RECORDS FOR THIS TASK:

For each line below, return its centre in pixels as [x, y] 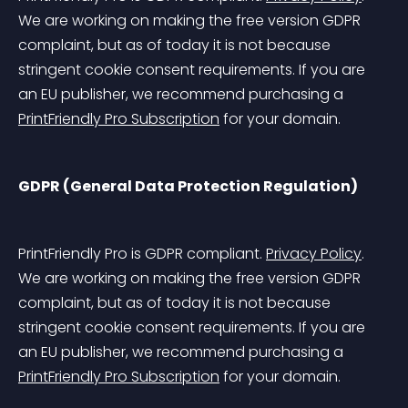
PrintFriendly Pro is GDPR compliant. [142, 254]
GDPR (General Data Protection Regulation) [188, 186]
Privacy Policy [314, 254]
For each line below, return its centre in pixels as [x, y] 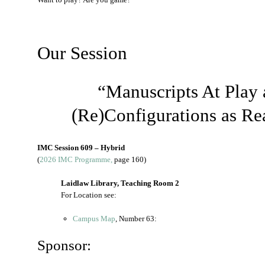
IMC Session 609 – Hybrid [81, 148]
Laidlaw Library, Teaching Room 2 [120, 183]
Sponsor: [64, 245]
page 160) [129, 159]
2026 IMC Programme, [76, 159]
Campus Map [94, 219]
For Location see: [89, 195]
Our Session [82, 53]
==
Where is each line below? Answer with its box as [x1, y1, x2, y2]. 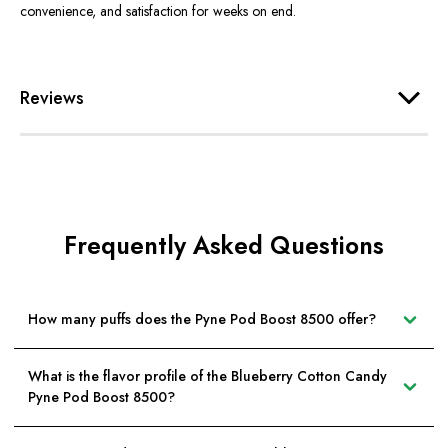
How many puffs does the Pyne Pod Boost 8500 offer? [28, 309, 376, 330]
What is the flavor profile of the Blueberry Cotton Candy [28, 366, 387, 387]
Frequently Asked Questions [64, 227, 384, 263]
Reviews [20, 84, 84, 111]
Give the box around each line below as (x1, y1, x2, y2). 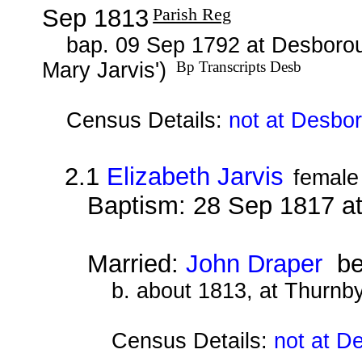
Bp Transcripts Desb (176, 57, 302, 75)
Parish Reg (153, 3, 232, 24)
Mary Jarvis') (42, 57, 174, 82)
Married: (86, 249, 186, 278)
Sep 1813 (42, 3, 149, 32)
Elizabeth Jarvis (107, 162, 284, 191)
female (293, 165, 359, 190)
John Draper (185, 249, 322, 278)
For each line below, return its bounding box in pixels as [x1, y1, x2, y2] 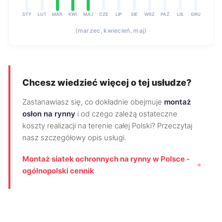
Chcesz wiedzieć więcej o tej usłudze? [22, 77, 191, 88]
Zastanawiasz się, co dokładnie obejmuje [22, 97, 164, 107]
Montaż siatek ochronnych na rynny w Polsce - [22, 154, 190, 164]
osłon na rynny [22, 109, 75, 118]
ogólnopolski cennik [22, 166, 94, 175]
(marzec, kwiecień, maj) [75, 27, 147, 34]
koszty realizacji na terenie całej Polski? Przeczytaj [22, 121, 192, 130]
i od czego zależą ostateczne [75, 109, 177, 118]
--
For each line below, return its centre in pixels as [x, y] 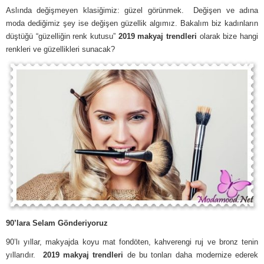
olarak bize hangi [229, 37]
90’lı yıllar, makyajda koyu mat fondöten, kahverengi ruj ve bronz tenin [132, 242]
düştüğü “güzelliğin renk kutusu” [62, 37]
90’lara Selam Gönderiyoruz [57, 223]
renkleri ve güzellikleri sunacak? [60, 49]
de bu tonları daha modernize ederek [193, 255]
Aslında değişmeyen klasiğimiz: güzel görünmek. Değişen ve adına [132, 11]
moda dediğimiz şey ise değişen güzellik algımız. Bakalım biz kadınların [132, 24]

WORK TASK: In the listing above, find the line with "PrintFriendly Pro is" and the line with "Our Session [82, 53]". Set down exactly those lines and everything between them, skipping pictures.

RESULT BELOW:
PrintFriendly Pro is GDPR compliant. [142, 254]
GDPR (General Data Protection Regulation) [188, 186]
Privacy Policy [314, 254]
For each line below, return its centre in pixels as [x, y] 
IMC Session 609 – Hybrid [81, 148]
Laidlaw Library, Teaching Room 2 [120, 183]
Sponsor: [64, 245]
page 160) [129, 159]
2026 IMC Programme, [76, 159]
Campus Map [94, 219]
For Location see: [89, 195]
Our Session [82, 53]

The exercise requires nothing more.